═══ DATA TO EXAMINE ═══
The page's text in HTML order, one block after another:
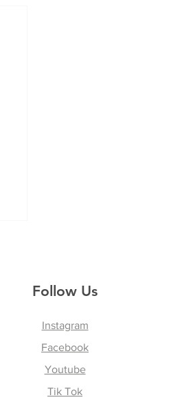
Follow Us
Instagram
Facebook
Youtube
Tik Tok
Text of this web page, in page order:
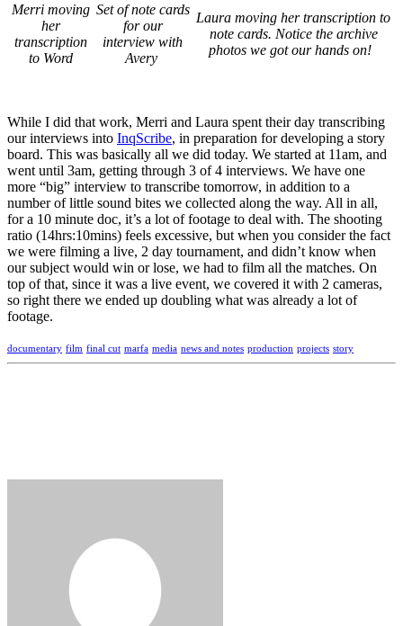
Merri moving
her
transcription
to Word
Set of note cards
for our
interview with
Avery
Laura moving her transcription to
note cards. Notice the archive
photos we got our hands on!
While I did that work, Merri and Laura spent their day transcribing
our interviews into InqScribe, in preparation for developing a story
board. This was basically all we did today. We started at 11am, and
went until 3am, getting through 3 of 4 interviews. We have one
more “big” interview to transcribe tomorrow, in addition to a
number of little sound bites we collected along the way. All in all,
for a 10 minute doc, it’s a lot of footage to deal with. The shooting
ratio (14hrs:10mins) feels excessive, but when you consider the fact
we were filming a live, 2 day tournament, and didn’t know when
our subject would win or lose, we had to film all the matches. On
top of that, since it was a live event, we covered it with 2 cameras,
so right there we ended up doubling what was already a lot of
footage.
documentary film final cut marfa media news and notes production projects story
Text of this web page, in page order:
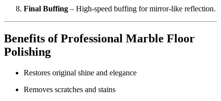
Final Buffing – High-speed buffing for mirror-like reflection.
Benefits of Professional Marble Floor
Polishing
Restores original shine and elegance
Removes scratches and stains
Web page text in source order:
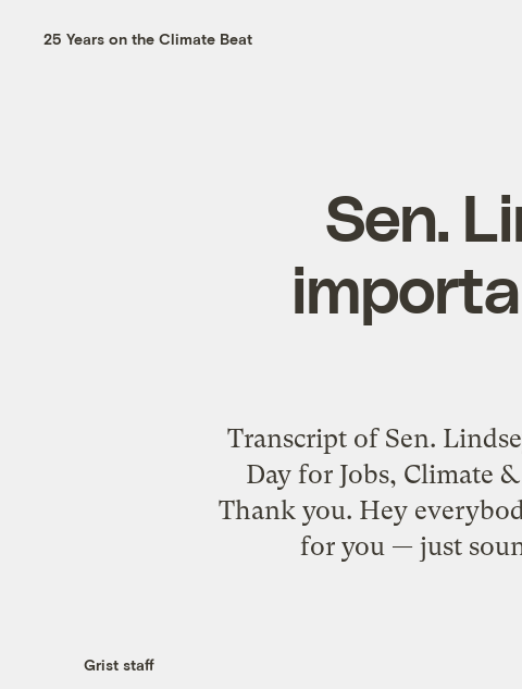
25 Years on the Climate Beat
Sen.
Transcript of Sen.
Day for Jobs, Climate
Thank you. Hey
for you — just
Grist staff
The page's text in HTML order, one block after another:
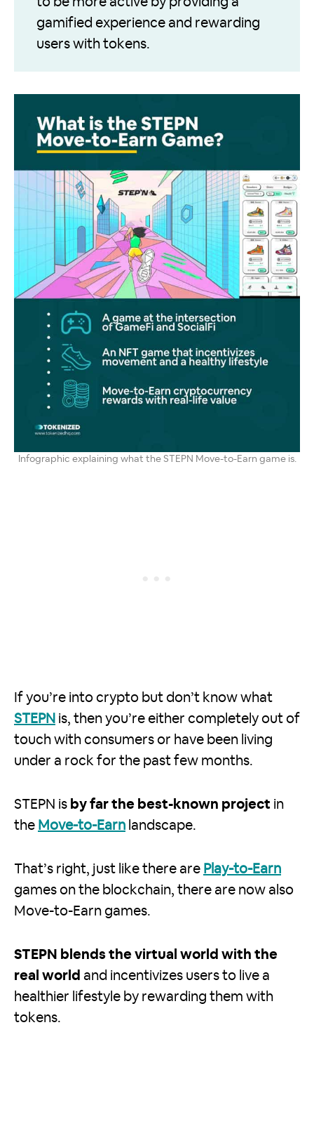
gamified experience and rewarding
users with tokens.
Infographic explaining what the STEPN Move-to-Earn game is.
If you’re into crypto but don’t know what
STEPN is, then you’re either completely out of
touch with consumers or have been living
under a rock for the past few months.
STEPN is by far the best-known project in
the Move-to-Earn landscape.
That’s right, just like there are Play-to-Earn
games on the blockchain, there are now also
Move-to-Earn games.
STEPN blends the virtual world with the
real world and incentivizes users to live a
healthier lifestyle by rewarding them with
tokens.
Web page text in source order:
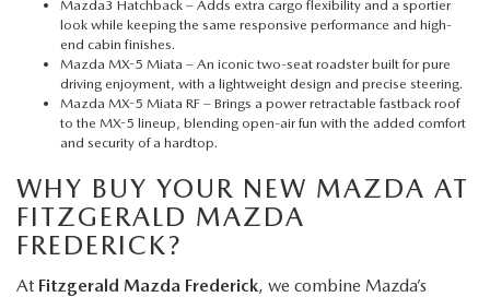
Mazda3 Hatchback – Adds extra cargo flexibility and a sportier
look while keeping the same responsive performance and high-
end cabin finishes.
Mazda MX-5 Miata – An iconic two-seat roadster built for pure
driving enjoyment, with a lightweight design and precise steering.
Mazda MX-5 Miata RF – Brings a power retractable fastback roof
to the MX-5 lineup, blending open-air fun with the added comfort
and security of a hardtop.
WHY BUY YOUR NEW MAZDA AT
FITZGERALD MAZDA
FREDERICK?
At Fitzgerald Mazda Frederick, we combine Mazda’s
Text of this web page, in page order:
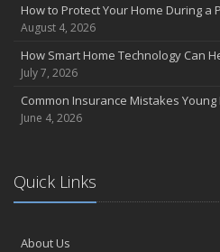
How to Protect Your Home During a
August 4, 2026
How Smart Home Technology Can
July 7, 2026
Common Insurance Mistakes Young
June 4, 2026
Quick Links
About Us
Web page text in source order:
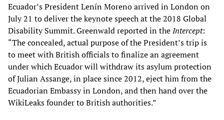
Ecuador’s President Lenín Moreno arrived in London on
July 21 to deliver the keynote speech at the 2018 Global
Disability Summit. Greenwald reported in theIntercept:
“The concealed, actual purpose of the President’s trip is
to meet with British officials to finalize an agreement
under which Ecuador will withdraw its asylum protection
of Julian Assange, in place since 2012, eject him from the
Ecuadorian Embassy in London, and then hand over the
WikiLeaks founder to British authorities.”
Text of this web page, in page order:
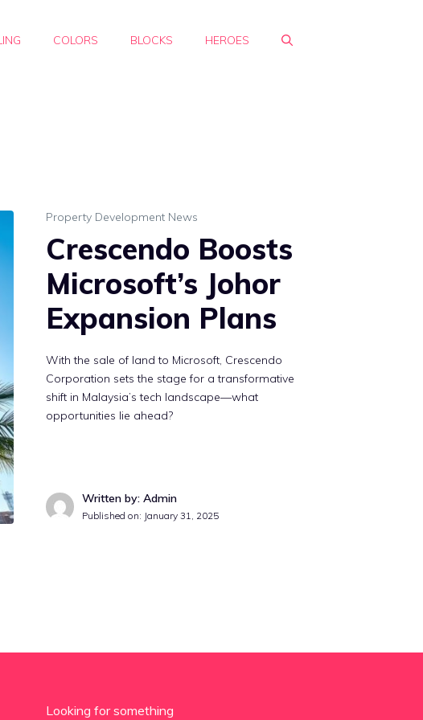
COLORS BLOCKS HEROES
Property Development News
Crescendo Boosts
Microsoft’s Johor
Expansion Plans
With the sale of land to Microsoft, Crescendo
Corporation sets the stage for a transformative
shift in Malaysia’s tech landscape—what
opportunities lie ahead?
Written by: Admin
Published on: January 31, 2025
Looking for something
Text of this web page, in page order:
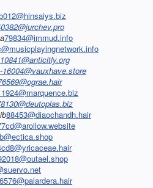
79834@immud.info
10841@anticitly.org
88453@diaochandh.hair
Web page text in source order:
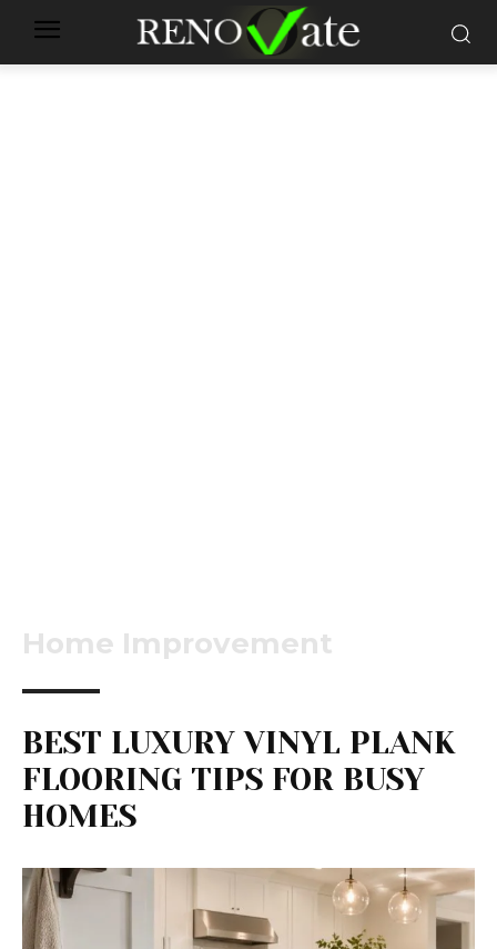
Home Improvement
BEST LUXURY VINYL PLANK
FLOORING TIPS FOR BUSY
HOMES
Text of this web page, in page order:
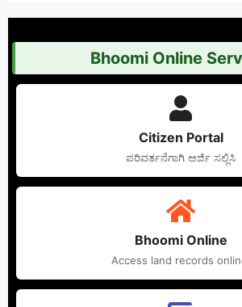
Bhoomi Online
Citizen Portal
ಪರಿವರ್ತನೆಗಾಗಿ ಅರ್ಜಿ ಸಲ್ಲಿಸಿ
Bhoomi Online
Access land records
═══
**EXERCISE GOAL**
Compute how many lines of the records above hold the string "just". Give the number with no other output.

**SOLUTION**
2